The Municipal Corporation of Delhi (MCD) had budgeted Rs 8 crore for procuring benches for schools in 2009. Two years on, students at most MCD schools continue to sit on the floor. An MCD school at Shahdara is one such school. Twenty years after it was built, kids are yet to sit on a bench.
In some cases, MCD has built porta cabins for students who earlier had to sit in tents. However, the cabins are so crammed that children feel suffocated. “We have 281 students in our school and only four porta cabins. Some students even have to sit outside the cabins,” said R P Pal, principal, Mustafabad MCD school. A group of such students recently sent 140 postcards to the chief justice of Delhi high court, highlighting their plight.
Justices Dipak Misra and Manmohan have converted these postcards into a public interest litigation and the case came up for hearing earlier this month. The court had summoned education committee director Prem Lata after photographs, depicting the dismal state of these schools, were submitted before it as evidence. Delhi HC counsel Ashok Aggarwal inspected three such schools along with MCD commissioner K S Mehra and both were shocked to find the sorry state of the schools. “Right now, almost 10 lakh children don’t go to schools and if tomorrow they turn up, there is no space for them. MCD officials keep themselves busy in making policies and plans for students that never take off. ,” said Aggarwal.
MCD is to provide 70,000 benches to its schools. But only 12,000 benches were bought in 2009. “These benches are inspected by the Shri Ram laboratory. It checks the durability of the wood used to make these benches and only after its green signal, we can purchase them. But the lab has put an objection,” said Mahindra Nagpal, the chairman of the education committee.
Only one question - what happened to the unspent money?
The Delhi Commission for Protection of Child Rights (DCPCR) has issued a circular to all schools in the city to furnish details of admissions in the 2011-2012 academic sessions. This is to ensure and monitor the implementation of the Right to Education (RTE) Act. The RTE legislation promises free and compulsory education to children in the age group of six to 14 regardless of the socio-economic strata that they might belong to. The RTE also mentions that the school admission procedure should be “non-discriminatory, rational, transparent” and this recent circular is after schools (e.g. Mount Carmel, Anand Niketan) violated the requirement.

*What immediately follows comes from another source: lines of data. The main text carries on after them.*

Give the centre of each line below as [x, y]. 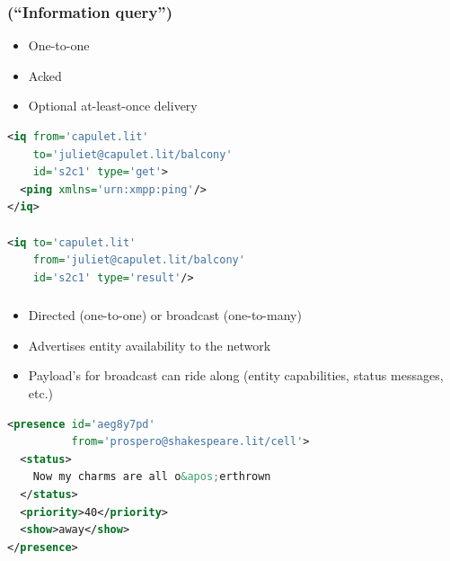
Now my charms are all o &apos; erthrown [152, 477]
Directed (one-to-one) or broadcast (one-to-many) [165, 315]
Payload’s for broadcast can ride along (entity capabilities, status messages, [236, 375]
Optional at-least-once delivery [113, 106]
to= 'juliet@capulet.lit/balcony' [132, 154]
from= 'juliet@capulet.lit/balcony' [139, 260]
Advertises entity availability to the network [150, 345]
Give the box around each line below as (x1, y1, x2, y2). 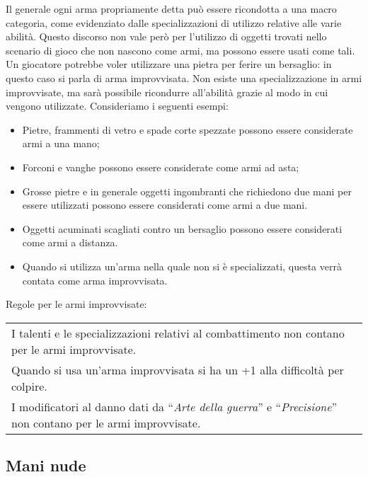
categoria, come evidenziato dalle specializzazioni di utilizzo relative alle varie (6, 15, 342, 30)
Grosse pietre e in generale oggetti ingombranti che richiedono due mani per (22, 183, 352, 198)
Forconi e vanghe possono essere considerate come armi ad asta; (22, 159, 299, 174)
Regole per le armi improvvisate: (6, 297, 147, 311)
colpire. (11, 377, 47, 394)
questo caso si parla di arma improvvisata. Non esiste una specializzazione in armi (6, 70, 362, 85)
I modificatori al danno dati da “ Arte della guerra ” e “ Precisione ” (11, 398, 338, 415)
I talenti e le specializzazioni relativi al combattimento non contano (11, 324, 345, 341)
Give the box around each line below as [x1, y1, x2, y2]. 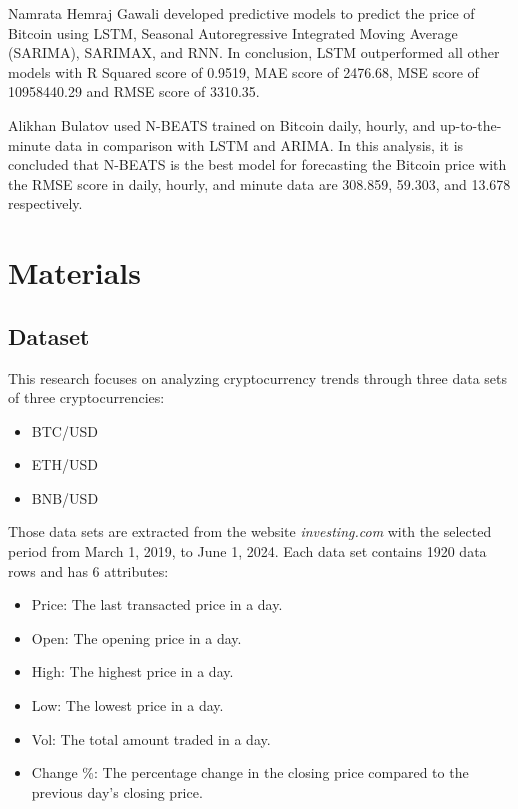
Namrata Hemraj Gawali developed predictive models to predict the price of [8, 3, 475, 23]
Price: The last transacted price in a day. [31, 594, 283, 615]
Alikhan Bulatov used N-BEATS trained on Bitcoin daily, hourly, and [8, 114, 436, 135]
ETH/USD [31, 454, 98, 475]
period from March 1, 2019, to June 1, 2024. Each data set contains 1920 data [8, 541, 487, 562]
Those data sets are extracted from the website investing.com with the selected [8, 521, 492, 542]
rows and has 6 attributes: [8, 560, 169, 581]
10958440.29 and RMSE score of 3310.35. [8, 81, 260, 102]
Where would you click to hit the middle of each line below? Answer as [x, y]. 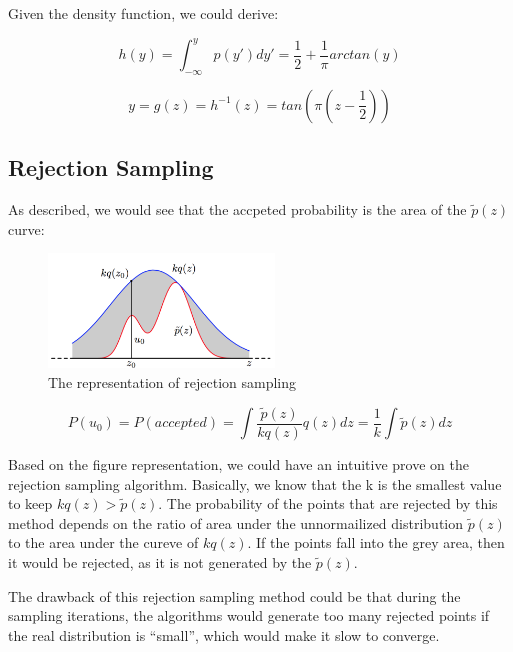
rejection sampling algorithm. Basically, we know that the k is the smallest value [255, 483]
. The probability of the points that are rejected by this [328, 503]
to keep [30, 503]
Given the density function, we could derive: [143, 13]
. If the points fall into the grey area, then [376, 542]
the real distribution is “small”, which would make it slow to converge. [224, 634]
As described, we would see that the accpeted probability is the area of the [237, 209]
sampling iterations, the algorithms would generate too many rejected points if [249, 615]
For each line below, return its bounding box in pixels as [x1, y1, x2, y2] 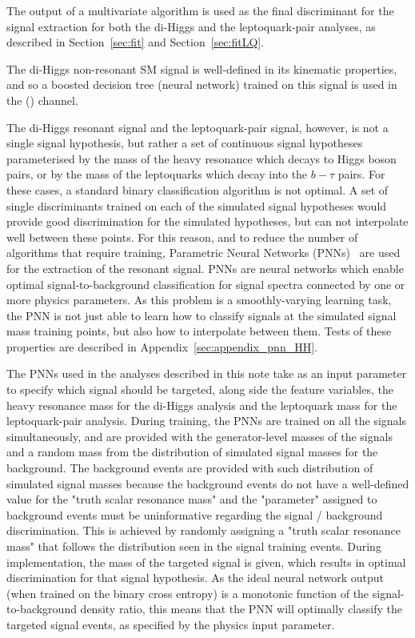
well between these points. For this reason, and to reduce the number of [6, 228, 358, 245]
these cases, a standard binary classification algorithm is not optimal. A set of [6, 181, 389, 198]
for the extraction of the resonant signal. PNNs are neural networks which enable [6, 259, 404, 276]
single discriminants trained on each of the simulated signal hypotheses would [6, 197, 387, 214]
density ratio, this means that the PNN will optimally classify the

The circular says, "The commission would like to have the information in respect of children which your institution proposed to admit in class one in the academic session 2011-12."
Apart from Class I, the circular also asks school principals to submit details of pre-school / pre-primary class admissions and the number of children proposed to be enrolled in these classes in the new session.
The Directorate of Education (DoE) pulled up schools that undermine its directives. Mount Carmel, Anand Niketan is one of them. This school has had to re-schedule its nursery admission schedule till further notice from the DoE, after it received a notice from them. The sales of forms were earlier slated for December 1 to 15. Per DoE directive, no school is authorized to commence selling of forms or declare dates for selling of forms without clear direction from the DoE.
On November 10, Mount Carmel, Anand Niketan, had announced its nursery admission dates without waiting for DoE guidelines. VK Williams, principal of the school had said, "We are a minority unaided school, so we have the liberty to decide our own schedule. We have also informed the DoE and have not received any objection yet."
Per DoE, no school can announce any dates for admission process till the RTE guidelines are notified and also that all schools have to follow a common schedule. Non-compliance to the directive will lead to action to be taken against schools which do not comply.
On Tuesday (Nov 23rd) Williams said, "We have decided to postpone the process after we received communication from the DoE asking us to do the same to maintain uniformity." The statement, of course, sounds rather hypocritical given that Mr. Williams had claimed his liberty given the school’s minority and un-aided status to defend his school’s earlier non-compliance. It is rather amusing to see principals and proctors of these types of schools claim their minority status so often.
Loyalty Mis-management: Barista sells (happens only in India) a loyalty type card for Rs 100 which allows you to get a 10% discount at all its outlets. Or so the card says. But, the card gets declined at the Barista outlet at Bangalore airport as I found out to my disappointment. Funny thing, this outlet does not even show up on Barista's web site. Writing to Barista of course yields the same result as writing to any retailer in India. Rude radio silence. To me, that implies either the Barista outlet is fake or their claim on the loyalty card is fraudulent. I will let you decide which.
CWG Delhi: For the first time ever, I saw a waterlogged overpass in Delhi. Also drove through the cantonment area to realize a city can still be run well, and it reminded me of the way Delhi used to be during my growing up years. Neat, organized and beautiful!